Recently, an evaluation conducted by the AI lab Andon Labs has attracted widespread attention. The study shows that cleaning robots equipped with top large models have a success rate of only 40% when performing simple household tasks, far lower than that of humans. The experiment required the robot to execute a multi-step instruction "pass the butter to the person," involving complex steps such as cross-room positioning, identifying packaging, locating a moving human, completing the delivery, and returning to charge.

Cleaning Robot Product Image

Image source note: The image is AI-generated

The evaluation results show that the best-performing robot, Gemini2.5Pro, had a success rate of 40%, while Claude Opus4.1 and GPT-5 had success rates of 37% and 30%, respectively. These data indicate that these high-end AI robots still have significant shortcomings in spatial reasoning, environmental understanding, and long-term task planning.

The research team emphasized that these robots not only perform poorly in home environments but may also pose safety risks. For example, some robots might be tricked into leaking confidential information or falling down due to an inability to recognize the risk of stairs.
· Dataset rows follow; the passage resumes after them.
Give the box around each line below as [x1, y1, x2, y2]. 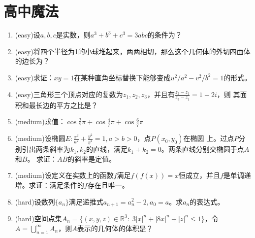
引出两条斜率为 [22, 144, 70, 154]
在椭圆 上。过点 [183, 133, 234, 143]
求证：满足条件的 [29, 179, 84, 190]
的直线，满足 [86, 144, 127, 154]
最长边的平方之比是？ [29, 100, 98, 110]
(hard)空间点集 [15, 213, 62, 223]
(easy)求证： [15, 72, 54, 82]
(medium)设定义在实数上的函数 [15, 170, 114, 180]
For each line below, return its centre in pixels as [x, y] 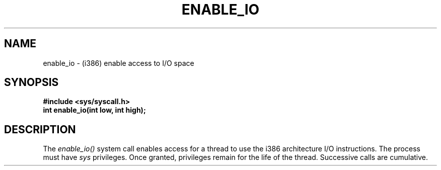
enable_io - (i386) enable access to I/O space [119, 63]
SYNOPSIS [31, 82]
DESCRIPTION [40, 129]
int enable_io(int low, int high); [94, 110]
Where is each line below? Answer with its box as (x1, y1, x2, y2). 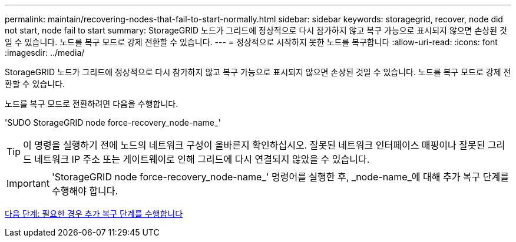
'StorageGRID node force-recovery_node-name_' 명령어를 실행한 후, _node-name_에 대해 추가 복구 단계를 (51, 171, 509, 183)
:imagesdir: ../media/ (5, 48, 85, 58)
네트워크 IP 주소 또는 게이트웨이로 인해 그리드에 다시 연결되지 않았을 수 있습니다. (34, 153, 370, 165)
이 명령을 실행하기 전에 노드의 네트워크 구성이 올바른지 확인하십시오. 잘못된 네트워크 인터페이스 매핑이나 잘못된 (23, 139, 485, 151)
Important (6, 177, 49, 189)
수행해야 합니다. (51, 185, 118, 197)
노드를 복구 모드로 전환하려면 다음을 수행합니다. (5, 99, 178, 109)
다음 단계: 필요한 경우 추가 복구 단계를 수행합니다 (5, 209, 183, 219)
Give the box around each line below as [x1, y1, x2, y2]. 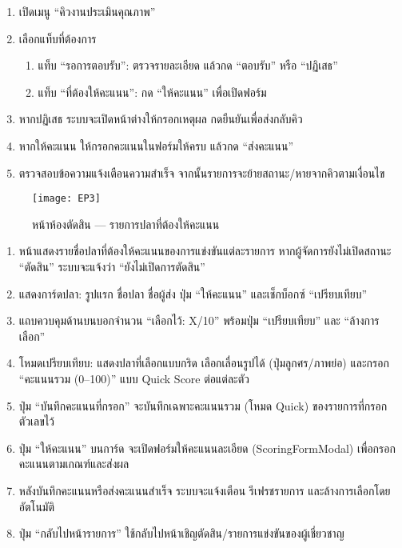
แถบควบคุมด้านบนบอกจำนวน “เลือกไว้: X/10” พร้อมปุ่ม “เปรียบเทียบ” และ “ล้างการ [18, 312, 380, 329]
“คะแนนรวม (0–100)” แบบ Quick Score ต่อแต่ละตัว [18, 370, 249, 386]
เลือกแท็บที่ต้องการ [18, 30, 97, 46]
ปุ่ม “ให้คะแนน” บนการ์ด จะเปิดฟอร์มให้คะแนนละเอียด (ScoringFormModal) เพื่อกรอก [18, 439, 396, 456]
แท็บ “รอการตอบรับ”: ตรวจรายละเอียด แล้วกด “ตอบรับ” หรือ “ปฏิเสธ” [38, 57, 338, 74]
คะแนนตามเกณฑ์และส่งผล [18, 455, 129, 472]
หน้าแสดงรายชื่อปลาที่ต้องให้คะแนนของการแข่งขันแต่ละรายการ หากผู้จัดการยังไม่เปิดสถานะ [18, 242, 392, 259]
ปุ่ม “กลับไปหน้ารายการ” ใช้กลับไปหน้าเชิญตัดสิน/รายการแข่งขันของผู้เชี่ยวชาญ [18, 525, 344, 542]

These phenomena reveal security vulnerabilities when current large language models (LLMs) are combined with machines, reminding people that while substantial capital is being invested in robot technology, attention must also be paid to their potential engineering and safety issues.

There is still a significant gap between powerful text generation capabilities and the execution of physical world tasks. For AI robots to truly enter family life, many challenges remain to be overcome, especially in terms of stability and safety.

Key Points:  

🧑‍🔬 The study found that the success rate of cleaning robots equipped with large models in executing multi-task instructions is only 40%.  

🚨 Robots perform poorly in spatial reasoning and environmental understanding, showing clear weaknesses.  

🔒 Robots may leak confidential information or fail to recognize environmental risks, posing safety hazards.